# Snow Plow Dolly



## bean7654 (Jul 14, 2009)

Had some time today so I decided to make a dolly. Got the idea from another member on the site (cant find link anymore) Works great. Just dropped plow on it and moved it to corner of my shed.


----------



## BC Handyman (Dec 15, 2010)

It will make your life alot easier, good work.


----------



## jmbones (Jun 17, 2009)

Another option, but much smaller and what I use for my 5' atv plow are snowmobile dollies.. check them out here:

http://www.northerntool.com/shop/tools/product_200485114_200485114

Usually can find them on ebay even cheaper. Put the ones with the indent under the cutting edge at each corner of the plow and the flat one under the part that attaches to your truck.


----------



## unhcp (Jan 20, 2010)

That is actually not a bad price, might have to pick those up


----------



## bean7654 (Jul 14, 2009)

BC Handyman;1470508 said:


> It will make your life alot easier, good work.
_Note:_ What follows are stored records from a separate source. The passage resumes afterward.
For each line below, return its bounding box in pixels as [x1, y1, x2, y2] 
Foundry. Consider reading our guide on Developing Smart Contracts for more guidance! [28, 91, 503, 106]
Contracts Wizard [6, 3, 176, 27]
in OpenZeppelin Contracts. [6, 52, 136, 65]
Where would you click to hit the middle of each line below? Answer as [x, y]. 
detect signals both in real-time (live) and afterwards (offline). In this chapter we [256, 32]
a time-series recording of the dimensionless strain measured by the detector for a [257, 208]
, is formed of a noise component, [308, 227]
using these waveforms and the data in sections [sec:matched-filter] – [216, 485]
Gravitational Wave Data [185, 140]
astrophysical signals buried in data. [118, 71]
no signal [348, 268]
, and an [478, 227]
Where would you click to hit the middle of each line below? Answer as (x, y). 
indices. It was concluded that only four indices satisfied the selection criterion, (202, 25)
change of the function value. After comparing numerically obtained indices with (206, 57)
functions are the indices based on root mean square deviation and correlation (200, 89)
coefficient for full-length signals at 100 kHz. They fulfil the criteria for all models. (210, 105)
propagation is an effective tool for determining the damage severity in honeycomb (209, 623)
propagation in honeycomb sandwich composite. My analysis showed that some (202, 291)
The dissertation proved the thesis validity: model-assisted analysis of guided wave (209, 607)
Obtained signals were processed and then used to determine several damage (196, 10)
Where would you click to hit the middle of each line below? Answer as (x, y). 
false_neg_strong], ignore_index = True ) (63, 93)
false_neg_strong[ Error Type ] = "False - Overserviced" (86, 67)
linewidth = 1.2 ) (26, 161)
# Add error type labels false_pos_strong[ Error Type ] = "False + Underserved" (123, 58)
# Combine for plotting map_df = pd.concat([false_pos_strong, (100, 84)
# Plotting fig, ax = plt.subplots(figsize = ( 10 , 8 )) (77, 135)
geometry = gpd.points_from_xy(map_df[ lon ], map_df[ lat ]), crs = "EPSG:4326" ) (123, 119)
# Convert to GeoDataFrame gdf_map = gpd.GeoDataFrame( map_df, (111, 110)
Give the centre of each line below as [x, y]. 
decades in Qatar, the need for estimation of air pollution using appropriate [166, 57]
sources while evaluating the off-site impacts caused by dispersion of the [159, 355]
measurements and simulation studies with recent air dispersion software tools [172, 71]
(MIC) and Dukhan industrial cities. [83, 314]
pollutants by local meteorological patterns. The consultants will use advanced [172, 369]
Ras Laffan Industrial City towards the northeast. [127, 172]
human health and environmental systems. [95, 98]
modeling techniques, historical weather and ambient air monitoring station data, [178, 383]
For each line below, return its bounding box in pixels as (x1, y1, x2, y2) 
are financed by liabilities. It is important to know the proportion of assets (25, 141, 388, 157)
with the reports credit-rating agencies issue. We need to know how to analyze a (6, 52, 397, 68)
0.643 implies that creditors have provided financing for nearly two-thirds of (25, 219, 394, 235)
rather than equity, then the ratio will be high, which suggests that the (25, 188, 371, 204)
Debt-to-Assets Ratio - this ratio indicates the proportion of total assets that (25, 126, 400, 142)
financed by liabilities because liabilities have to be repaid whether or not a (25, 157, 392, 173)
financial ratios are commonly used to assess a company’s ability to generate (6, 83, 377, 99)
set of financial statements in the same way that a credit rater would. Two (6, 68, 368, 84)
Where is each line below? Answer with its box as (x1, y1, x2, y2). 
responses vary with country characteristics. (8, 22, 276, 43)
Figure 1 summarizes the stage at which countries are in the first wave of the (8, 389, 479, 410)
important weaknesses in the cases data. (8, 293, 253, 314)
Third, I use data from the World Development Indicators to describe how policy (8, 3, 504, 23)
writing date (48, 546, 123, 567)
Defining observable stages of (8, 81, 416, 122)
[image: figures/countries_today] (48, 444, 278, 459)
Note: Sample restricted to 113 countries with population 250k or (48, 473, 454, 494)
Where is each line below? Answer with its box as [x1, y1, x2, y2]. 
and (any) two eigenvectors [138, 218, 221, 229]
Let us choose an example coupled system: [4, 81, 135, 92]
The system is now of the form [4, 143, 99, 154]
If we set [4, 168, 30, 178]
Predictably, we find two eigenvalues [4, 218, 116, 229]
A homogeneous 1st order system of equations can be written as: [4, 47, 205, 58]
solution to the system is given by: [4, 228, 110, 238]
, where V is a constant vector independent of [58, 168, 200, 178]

It already has, I wish I did this years ago!



jmbones;1470518 said:


> Another option, but much smaller and what I use for my 5' atv plow are snowmobile dollies.. check them out here:
> 
> http://www.northerntool.com/shop/tools/product_200485114_200485114
> 
> Usually can find them on ebay even cheaper. Put the ones with the indent under the cutting edge at each corner of the plow and the flat one under the part that attaches to your truck.


I thought about these but I wanted two stands for the back so both legs can rest on them and also wanted all points tied together. I saw these and thought, what if one dolly hit a crack in the concrete and got stuck then the plow fell off. These are pretty cheap thought! I spent 50-60 to build mine.


----------



## trqjnky (Nov 12, 2009)

thank you, someone who didnt overthink it. lol. i see all these people thinking they need 5" channel iron and 4 horses to makea dolly. hell, just go get a pallet and bolt some casters onto it if ya wanted to.


----------



## pabaker66 (Nov 25, 2011)

http://www.harborfreight.com/movers-dolly-93888.html

I use these for all my plows and for my spreaders.. They just had them on sale last week for 8.00 each.


----------



## bean7654 (Jul 14, 2009)

pabaker66;1470604 said:


> http://www.harborfreight.com/movers-dolly-93888.html
> 
> I use these for all my plows and for my spreaders.. They just had them on sale last week for 8.00 each.


Wow, for that price I should have bought one even just for the casters alone!


----------



## thelettuceman (Nov 23, 2010)

pabaker66;1470604 said:


> http://www.harborfreight.com/movers-dolly-93888.html
> 
> I use these for all my plows and for my spreaders.. They just had them on sale last week for 8.00 each.


I use the same set up !!!


----------



## fordmstng66 (Dec 27, 2005)

I also ise these, been using them for years. Some of mine brole from the plow dropping on them. I just screwed 2x4's to the bottom to support them and they still work great.



pabaker66;1470604 said:


> http://www.harborfreight.com/movers-dolly-93888.html
> 
> I use these for all my plows and for my spreaders.. They just had them on sale last week for 8.00 each.


----------



## Adamar (Dec 14, 2011)

100 $ and two hours work


----------



## mercer_me (Sep 13, 2008)

Adamar;1470776 said:


> 100 $ and two hours work


That looks like it works pretty slick.


----------